Macromastia and Reduction Mammoplasty: Analysis of Total Cost of Care and Opioid Consumption at 10-Years Post-Operatively

Kayvon Jabbari, MPH1, Michael Gehring, MD1, Matthew Iorio, MD2, David Mathes, MD2 and Christodoulos Kaoutzanis, MD2, (1)University of Colorado, Anschutz Medical Center, Aurora, (2)University of Colorado Anschutz Medical Campus, Aurora
Goals/Purpose: Reduction mammaplasty is commonly performed with over 100,000 procedures annually. Despite a persistent number of patients with macromastia desiring reduction mammaplasty, insurance companies are less willing to pay for the operation. Macromastia has also been associated with increased opioid consumption. The purpose of this study was to evaluate total cost-of-care and opioid consumption in patients with macromastia and compare those who underwent reduction mammoplasty versus those that did not have surgery.

Methods/Technique: PearlDiver, a national database encompassing private payers with fifty-three million unique patients, was queried from 2010-2020. Patients with macromastia and those who underwent reduction mammaplasty were included utilizing International Classification Codes 9 and 10 and Current Procedural Terminology codes. Total cost-of-care and morphine milligram equivalents were calculated up to 10-years post-operatively for both cohorts. Cohorts were matched based on age, obesity and Charlson Comorbidity Index, and comparative statistics were calculated using t-tests.

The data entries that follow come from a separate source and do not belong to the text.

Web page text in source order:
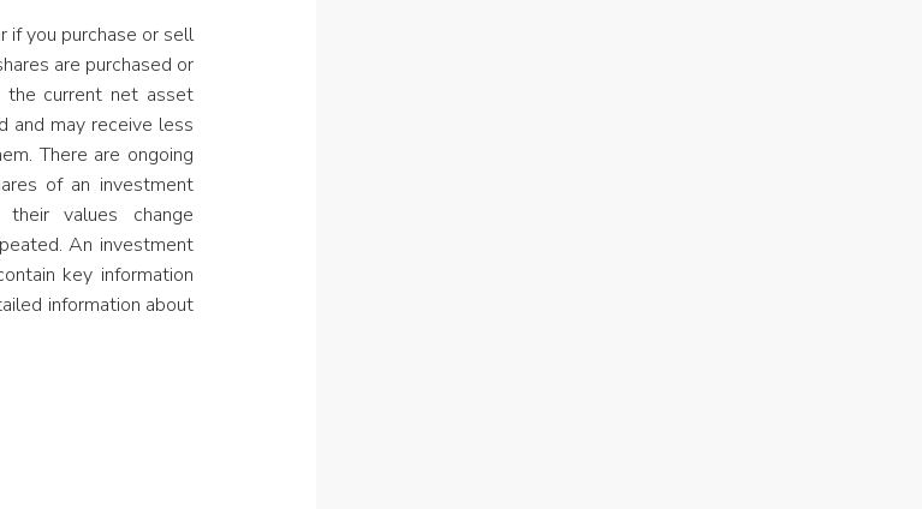
if you purchase or sell
are purchased or
the current net asset
and may receive less
There are ongoing
of an investment
values change
An investment
key information
information about
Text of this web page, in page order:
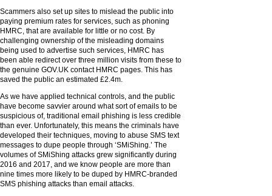
Scammers also set up sites to mislead the public into
paying premium rates for services, such as phoning
HMRC, that are available for little or no cost. By
challenging ownership of the misleading domains
being used to advertise such services, HMRC has
been able redirect over three million visits from these to
the genuine GOV.UK contact HMRC pages. This has
saved the public an estimated £2.4m.
As we have applied technical controls, and the public
have become savvier around what sort of emails to be
suspicious of, traditional email phishing is less credible
than ever. Unfortunately, this means the criminals have
developed their techniques, moving to abuse SMS text
messages to dupe people through ‘SMiShing.’ The
volumes of SMiShing attacks grew significantly during
2016 and 2017, and we know people are more than
nine times more likely to be duped by HMRC-branded
SMS phishing attacks than email attacks.
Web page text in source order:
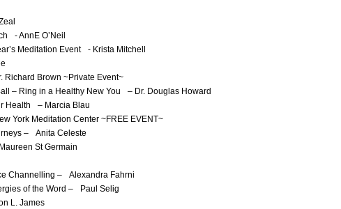
- AnnE O’Neil
Meditation Event - Krista Mitchell
Richard Brown ~Private Event~
– Ring in a Healthy New You – Dr. Douglas Howard
Health – Marcia Blau
York Meditation Center ~FREE EVENT~
– Anita Celeste
St Germain
Channelling – Alexandra Fahrni
of the Word – Paul Selig
L. James
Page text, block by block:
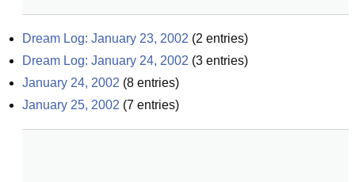
Dream Log: January 23, 2002 (2 entries)
Dream Log: January 24, 2002 (3 entries)
January 24, 2002 (8 entries)
January 25, 2002 (7 entries)
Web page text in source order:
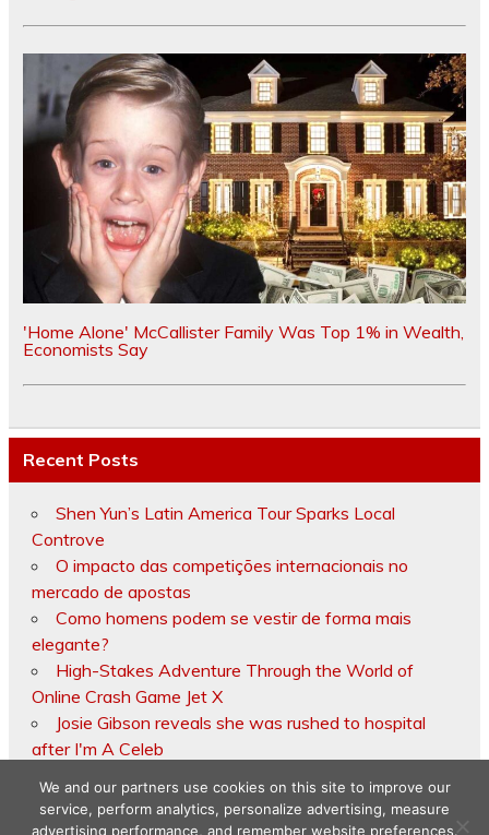
'Home Alone' McCallister Family Was Top 1% in Wealth,
Economists Say
Recent Posts
Shen Yun’s Latin America Tour Sparks Local
Controve
O impacto das competições internacionais no
mercado de apostas
Como homens podem se vestir de forma mais
elegante?
High-Stakes Adventure Through the World of
Online Crash Game Jet X
Josie Gibson reveals she was rushed to hospital
after I'm A Celeb
We and our partners use cookies on this site to improve our
service, perform analytics, personalize advertising, measure
advertising performance, and remember website preferences.
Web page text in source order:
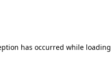
has occurred while loading
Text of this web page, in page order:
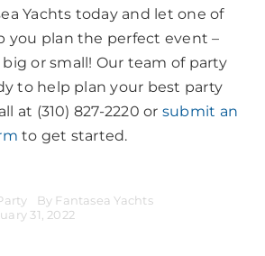
Yachts today and let one of
you plan the perfect event –
or small! Our team of party
to help plan your best party
at (310) 827-2220 or submit an
to get started.
By Fantasea Yachts
31, 2022
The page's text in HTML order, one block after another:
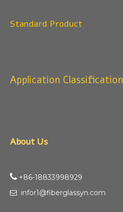
Standard Product
Application Classification
About Us
 +86-18833998929​​​​​​
 infor1@fiberglassyn.com
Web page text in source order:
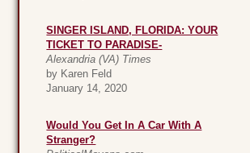
SINGER ISLAND, FLORIDA: YOUR
TICKET TO PARADISE-
Alexandria (VA) Times
by Karen Feld
January 14, 2020
Would You Get In A Car With A
Stranger?
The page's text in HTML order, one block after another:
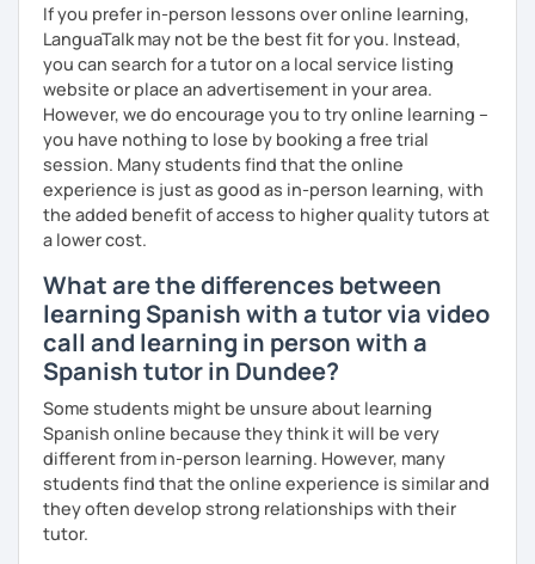
If you prefer in-person lessons over online learning,
LanguaTalk may not be the best fit for you. Instead,
you can search for a tutor on a local service listing
website or place an advertisement in your area.
However, we do encourage you to try online learning –
you have nothing to lose by booking a free trial
session. Many students find that the online
experience is just as good as in-person learning, with
the added benefit of access to higher quality tutors at
a lower cost.
What are the differences between
learning Spanish with a tutor via video
call and learning in person with a
Spanish tutor in Dundee?
Some students might be unsure about learning
Spanish online because they think it will be very
different from in-person learning. However, many
students find that the online experience is similar and
they often develop strong relationships with their
tutor.
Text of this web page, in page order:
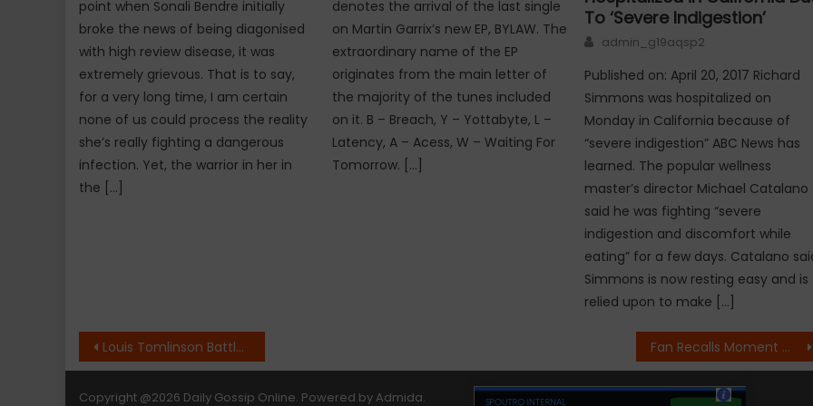
point when Sonali Bendre initially
broke the news of being diagonised
with high review disease, it was
extremely grievous. That is to say,
for a very long time, I am certain
none of us could process the reality
she’s really fighting a dangerous
infection. Yet, the warrior in her in
the […]
denotes the arrival of the last single
on Martin Garrix’s new EP, BYLAW. The
extraordinary name of the EP
originates from the main letter of
the majority of the tunes included
on it. B – Breach, Y – Yottabyte, L –
Latency, A – Acess, W – Waiting For
Tomorrow. […]
To ‘Severe Indigestion’
Author
admin_g19aqsp2
Published on: April 20, 2017 Richard
Simmons was hospitalized on
Monday in California because of
“severe indigestion” ABC News has
learned. The popular wellness
master’s director Michael Catalano
said he was fighting “severe
indigestion and discomfort while
eating” for a few days. Catalano
Simmons is now resting easy and is
relied upon to make […]
Post
navigation
Louis Tomlinson Battles a Toxic Relationship in New Solo Single Fan Recalls Moment With Chester Bennington at Final Meet and Greet
Copyright @2026 Daily Gossip Online. Powered by Admida.
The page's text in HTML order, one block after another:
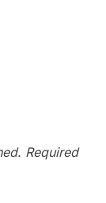
Required
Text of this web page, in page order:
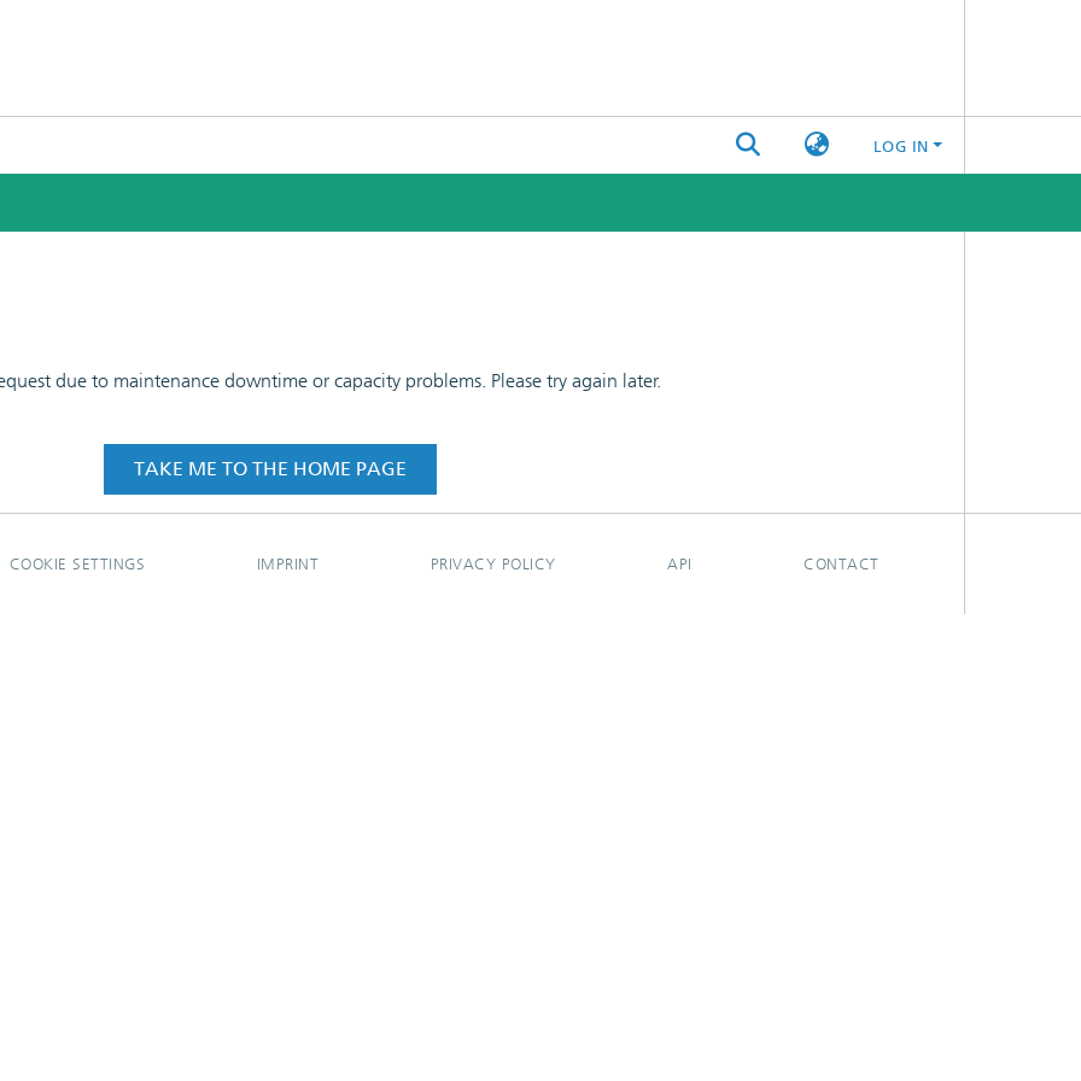
LOG IN
due to maintenance downtime or capacity problems. Please try again later.
TAKE ME TO THE HOME PAGE
COOKIE SETTINGS IMPRINT PRIVACY POLICY API CONTACT

Results/Complications: Of the 333,854 patients diagnosed with macromastia, 48,348 underwent reduction mammoplasty. Total cost-of-care one year after diagnosis of macromastia among patients who underwent reduction mammoplasty was higher compared to those that did not (Table 1). At 6 through10 years, there was no significant difference in total cost-of-care between the two cohorts. At every successive follow-up beyond 30 days post-operatively, macromastia patients not receiving reduction mammaplasty had a statistically significant higher morphine milligram equivalents consumption (Table 2).

Conclusion: Patients with macromastia who undergo reduction mammaplasty have less opioid consumption compared to patients that do not undergo reduction mammaplasty, with no long-term increases in total cost-of-care.